■エアリー関数の漸近挙動
パンルヴェはある種の2階常微分方程式が50の型の分類できっることを示した.このうち44型は初等関数および特殊関数によりその解を表現することができるが,残りの6型は新種の超越関数(パンルヴェ超越関数)であった.
たとえば,交差項xyをもつ微分方程式:
y”=xy
は複素平面上の無限遠点に不確定特異点をもつ常微分方程式であるが,線形化され,エアリー関数(過剰虹の計算に現れる特殊関数)Ai(x),Bi(x)が解となる.
Ai(x)=1/π∫(0,∞)cos(1/3t^3+xt)dt
であるが,この積分は虹の理論において導入されたため虹積分と呼ばれることもある.
===================================
エアリーが,物理光学の面から虹の説明を論ずるために導入したエアリー関数
Ai(x)=∫(0,∞)cos{π/2(t^3−xt)}dt
は収束が悪いために,数値計算は困難である.エアリー自身はいろいろなxに対する値を区分求積法で数値積分したのだが,大変な手間であった.
13年後の1849年にエアリーは,ド・モルガンが発見したエアリー関数のテイラー展開
∫(0,∞)cos(t^3−xt)dt=π/3[Σ(−x)^3k/k!Γ(k+2/3)−Σ(−x)^(3k+1)/k!Γ(k+4/3)]
を用いて,自分の計算をより精密にしているが,物理的には特に新しいことはない.
その後,ストークスは,エアリー関数が解となる微分方程式
y”=xy
を利用して,実数のパラメータxを複素平面全体に拡げ,エアリー関数の零点その他の詳しい性質を調べた.その結果,エアリー関数は,
∫(0,∞)cos(t^3−xt)dt=π/3√(π/x)[J1/3(2x^3/2/3^3/2)−J-1/3(2x^3/2/3^3/2)]
のように,±1/3次のベッセル関数で表現できることがわかった.このことによって,数値計算の手間が大幅に削減されたことが容易に想像できよう.
ストークスの研究は,xが大きいときのエアリー積分の漸近挙動を調べるといった今日の漸近解析のはしりであって,現代の解析学に直結し,常微分方程式論の中に「複素平面上の無限遠点に不確定特異点をもつ常微分方程式」という分野を生み出した.
今日では,エアリー関数は,
∫(0,∞)cos(t^3−xt)dt=π/3√(π/x)[J1/3(2x^3/2/3^3/2)−J-1/3(2x^3/2/3^3/2)]
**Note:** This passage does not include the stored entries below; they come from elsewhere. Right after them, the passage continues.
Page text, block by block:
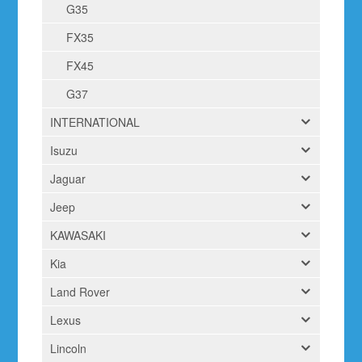
G35
FX35
FX45
G37
INTERNATIONAL
Isuzu
Jaguar
Jeep
KAWASAKI
Kia
Land Rover
Lexus
Lincoln
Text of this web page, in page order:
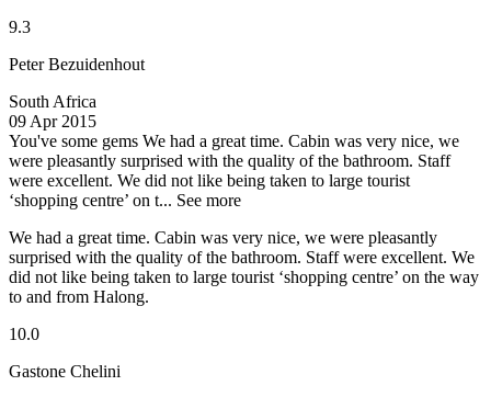
9.3
Peter Bezuidenhout
South Africa
09 Apr 2015
You've some gems We had a great time. Cabin was very nice, we
were pleasantly surprised with the quality of the bathroom. Staff
were excellent. We did not like being taken to large tourist
‘shopping centre’ on t... See more
We had a great time. Cabin was very nice, we were pleasantly
surprised with the quality of the bathroom. Staff were excellent. We
did not like being taken to large tourist ‘shopping centre’ on the way
to and from Halong.
10.0
Gastone Chelini
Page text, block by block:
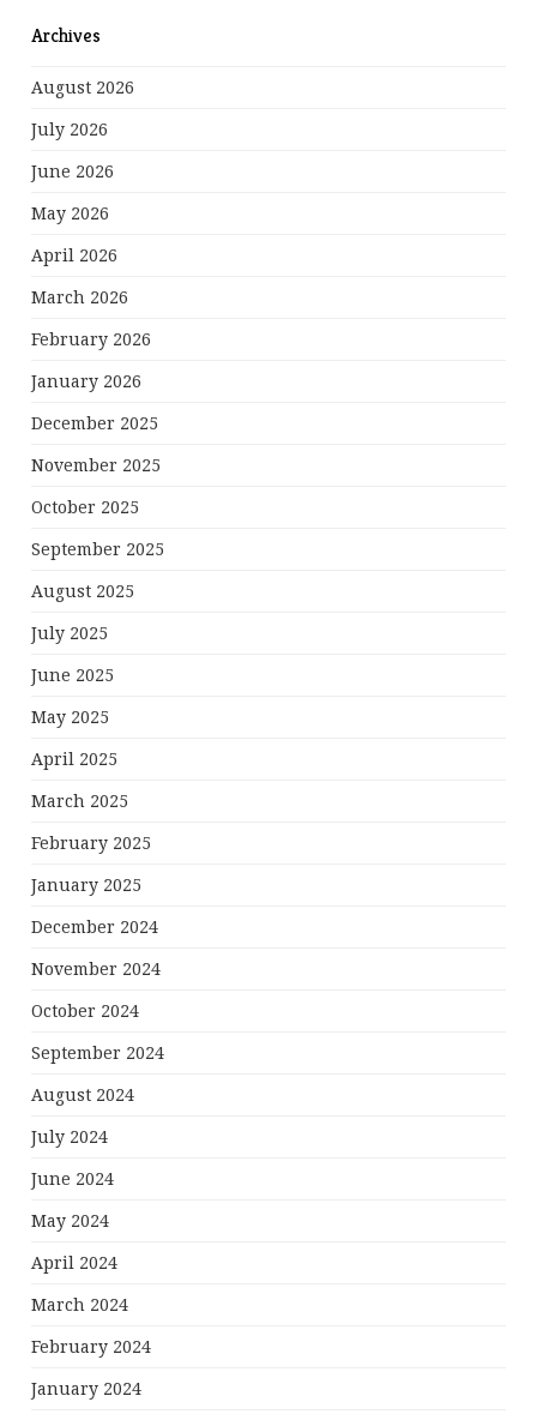
Archives
August 2026
July 2026
June 2026
May 2026
April 2026
March 2026
February 2026
January 2026
December 2025
November 2025
October 2025
September 2025
August 2025
July 2025
June 2025
May 2025
April 2025
March 2025
February 2025
January 2025
December 2024
November 2024
October 2024
September 2024
August 2024
July 2024
June 2024
May 2024
April 2024
March 2024
February 2024
January 2024
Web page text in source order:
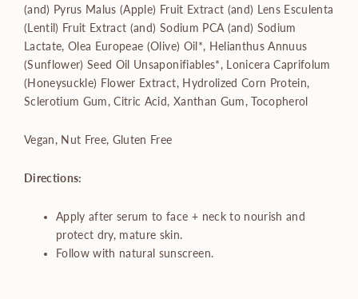
(and) Pyrus Malus (Apple) Fruit Extract (and) Lens Esculenta
(Lentil) Fruit Extract (and) Sodium PCA (and) Sodium
Lactate, Olea Europeae (Olive) Oil*, Helianthus Annuus
(Sunflower) Seed Oil Unsaponifiables*, Lonicera Caprifolum
(Honeysuckle) Flower Extract, Hydrolized Corn Protein,
Sclerotium Gum, Citric Acid, Xanthan Gum, Tocopherol
Vegan, Nut Free, Gluten Free
Directions:
Apply after serum to face + neck to nourish and
protect dry, mature skin.
Follow with natural sunscreen.

のように,±1/3次のベッセル関数で表現できることがわかっている.
ベッセル関数は三角関数に似た増減関数で,とくに,半整数次のベッセル関数は三角関数で表現できるわかりやすい関数である.
J1/2=√(2/πx)sinx
J-1/2=√(2/πx)cosx
しかし,三角関数の零点が一定の幅で規則正しく並ぶのに対して,任意の次数のベッセル関数の零点は単純にある値の整数倍とはいかない.
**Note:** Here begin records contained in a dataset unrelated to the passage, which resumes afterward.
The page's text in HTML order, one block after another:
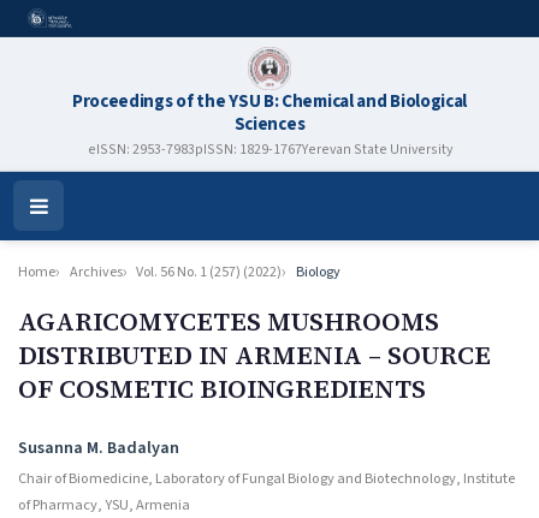
Proceedings of the YSU B: Chemical and Biological
Sciences
eISSN: 2953-7983pISSN: 1829-1767Yerevan State University
Open
Menu
Home Archives Vol. 56 No. 1 (257) (2022) Biology
AGARICOMYCETES MUSHROOMS
DISTRIBUTED IN ARMENIA – SOURCE
OF COSMETIC BIOINGRЕDIENTS
Authors
Susanna M. Badalyan
Chair of Biomedicine, Laboratory of Fungal Biology and Biotechnology, Institute
of Pharmacy, YSU, Armenia
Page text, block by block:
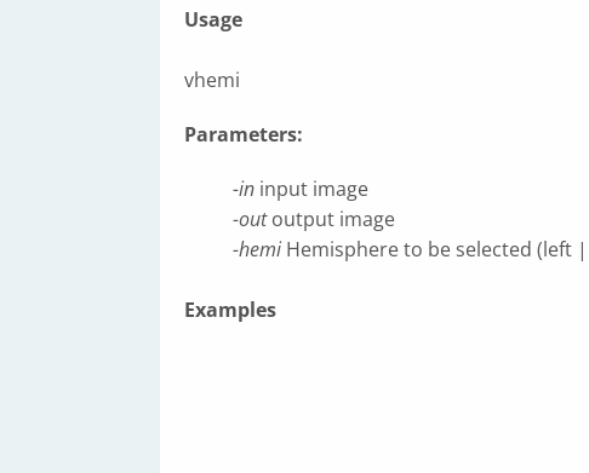
Usage
vhemi
Parameters:
-in input image
-outoutput image
-hemi Hemisphere to be selected (left
Examples
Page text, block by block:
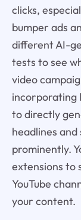
clicks,
bumper ads
different AI-
tests to see
video
incorporating
to directly
headlines and
prominently.
extensions to
YouTube
your content.
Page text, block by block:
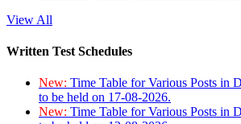
View All
Written Test Schedules
New: Time Table for Various Posts in
to be held on 17-08-2026.
New: Time Table for Various Posts in
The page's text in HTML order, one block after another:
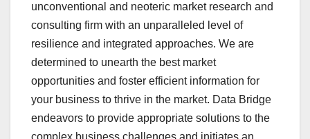
unconventional and neoteric market research and
consulting firm with an unparalleled level of
resilience and integrated approaches. We are
determined to unearth the best market
opportunities and foster efficient information for
your business to thrive in the market. Data Bridge
endeavors to provide appropriate solutions to the

===================================
この式からその振る舞いを知ることは難しいので,(得られている解ではなく)微分方程式じたいのx→∞における漸近解のx→∞における振る舞いを初等関数で表現してみよう.
x→∞におけるエアリー関数
Ai(x)=1/π∫(0,∞)cos(1/3t^3+xt)dt
Ai(x)〜exp(−3/2x^(3/2)/3)/2π^(1/2)x^(1/4)
Bi(x)〜exp(3/2x^(3/2)/3)/π^(1/2)x^(1/4)
Ai(−x)の極限形は
Ai(−x)〜cos(2x^(3/2)/3−π/4)/π^(1/2)x^(1/4)
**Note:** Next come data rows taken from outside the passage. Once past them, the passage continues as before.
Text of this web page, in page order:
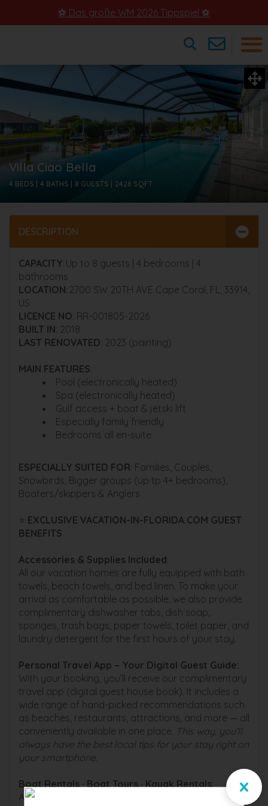
⚽ Das große WM 2026 Tippspiel ⚽
×
Villa Ciao Bella
4 BEDS | 4 BATHS | 8 GUESTS | 2426 SQFT
DESCRIPTION
CAPACITY: Up to 8 guests | 4 bedrooms | 4
bathrooms
LOCATION: 2700 SW 20TH AVE Cape Coral, FL, 33914,
US
LICENCE NO: RR-001805-2026
BUILT IN: 2018
LAST RENOVATED: 2023 (painting)
MAIN FEATURES:
Pool (electronically heated)
Spa (electronically heated)
Gulf access + boat & jetski lift
Especially family friendly
Bedrooms all en-suite
ESPECIALLY SUITED FOR: Families, Couples,
Snowbirds, Bigger groups (up tp 4+ bedrooms),
Boaters/skippers & Anglers
⭐ EXCLUSIVE VACATION-IN-FLORIDA.COM GUEST
BENEFITS
Accessories & Supplies Included:
All our vacation homes are fully equipped with bath
towels, beach towels, and bed linen. To make your
arrival as comfortable as possible, we also provide
complimentary dishwasher tabs, dish soap,
sponges, trash bags, paper towels, toilet paper, and
laundry detergent for the first hours of your stay.
Personal Travel App – Your Digital Guest Guide️:
With your booking, you’ll receive our complimentary
travel app (digital guest house book). It includes a
wide range of hand-picked recommendations such
as beaches, restaurants, attractions, and more — all
conveniently available in one place. This way, you’ll
always have the best local tips for your stay right on
your smartphone.
Boat Rentals · Boat Tours · Kayak Rentals:
As a guest of one of our vacation homes, you can
x
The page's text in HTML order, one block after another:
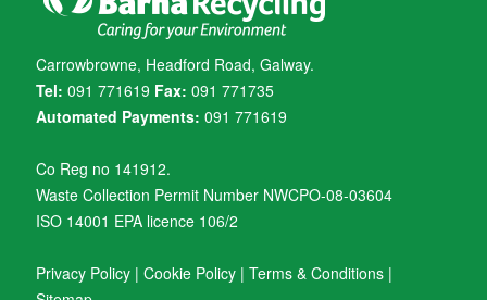
Carrowbrowne, Headford Road, Galway.
Tel: 091 771619 Fax: 091 771735
Automated Payments: 091 771619
Co Reg no 141912.
Waste Collection Permit Number NWCPO-08-03604
ISO 14001 EPA licence 106/2
Privacy Policy | Cookie Policy | Terms & Conditions |
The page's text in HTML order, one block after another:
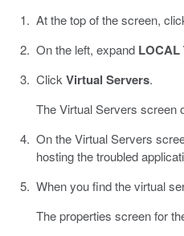
At the top of the screen,
On the left, expand LOCAL
ClickVirtual Servers.
The Virtual Servers screen
On the Virtual Servers
hosting the troubled
When you find the virtual
The properties screen for
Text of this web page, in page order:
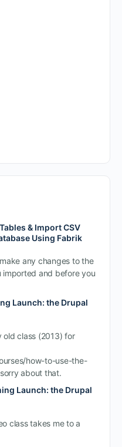
& Import CSV
Using Fabrik
any changes to the
imported and before you
Launch: the Drupal
old class (2013) for
how-to-use-the-
about that.
Launch: the Drupal
class takes me to a
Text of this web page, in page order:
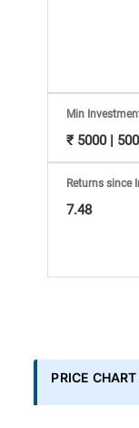
Fund
it-
Min
₹ 5000 | 500
Returns since
7.48
PRICE CHART
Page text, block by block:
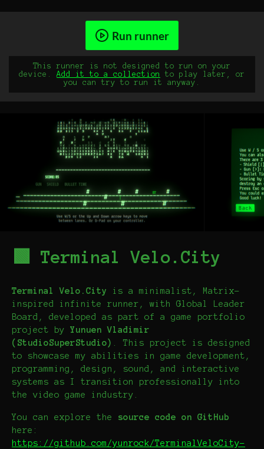
Run runner
This runner is not designed to run on your
device.Add it to a collection
to play later, or
you can try to run it anyway.
🟩 Terminal Velo.City
Terminal Velo.City
is a minimalist, Matrix-
inspired infinite runner, with Global Leader
Board, developed as part of a game portfolio
project by Yunuen Vladimir
(StudioSuperStudio) . This project is designed
to showcase my abilities in game development,
programming, design, sound, and interactive
systems as I transition professionally into
the video game industry.
You can explore the source code on GitHub
here:
https://github.com/yunrock/TerminalVeloCity-
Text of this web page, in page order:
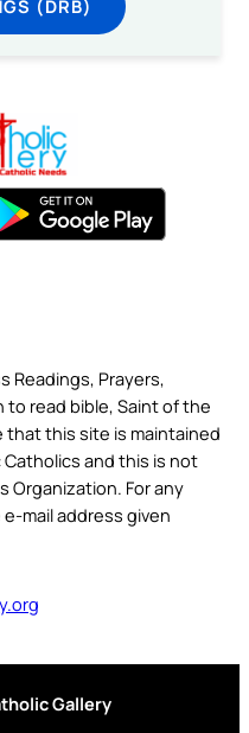
(DRB)
Readings, Prayers,
to read bible, Saint of the
that this site is maintained
and this is not
Organization. For any
mail address given
Gallery
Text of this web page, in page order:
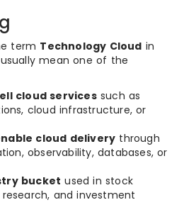
term Technology Cloud in
mean one of the
cloud servicessuch as
cloud infrastructure, or
cloud delivery through
observability, databases, or
bucket used in stock
and investment
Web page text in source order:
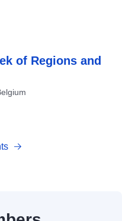
of Regions and
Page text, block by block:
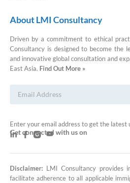
LMI
About LMI Consultancy
Driven by a commitment to ethical
Consultancy is designed to become the
and innovative global consultation and
East Asia. Find Out More »
Enter your email address to get the latest
Get connected with us on
Disclaimer: LMI Consultancy provides
facilitate adherence to all applicable

===================================
同様に,
y”+ax^2y=0
の一般解は1/4次のベッセル関数
y=√x(AJ1/4(√a/2・x^2)+BY1/4(√a/2・x^2))
ですが,この式からその振る舞いを知ることは難しいので,(得られている解ではなく)微分方程式じたいのx→∞における漸近解のx→∞における振る舞いを初等関数で表現してみると,三角関数
y=1/√x(Asin(√a/2・x^2)+Bcos(√a/2・x^2))
を得ることができる.
なお,ベッセル関数Ja(x)の極限形は
Ja(x)〜(2/πx)^(1/2)cos(x−πa/2−π/4)
===================================
フランスの数学者ポール・パンルヴェはパンルヴェ方程式と呼ばれる微分方程式に名を残す偉大な数学者であったのですが,それと同時に著名な政治家でもありました.数学から政治に転じ,そのために多くの時間を奪われるようになったことは惜しまれるところですが,衆議院議長の要職にあっても,週に2回はソルボンヌで流体力学の講義をしていたというから驚かされます.
このような偉大な業績を残した数学者が,3度フランスの首相の就任したのですが,数学者の首相就任は他に例を見ない珍奇な歴史的事実です.
大統領候補に立って落選しましたが,彼は初めは物理学者として後には航空相として航空界の発展にも偉大な貢献をしていて,ライト兄弟がパリの空を飛行したときの最初の乗客であったり,大西洋横断をはたしたリンドバーグと一緒に写った写真も残されているそうです.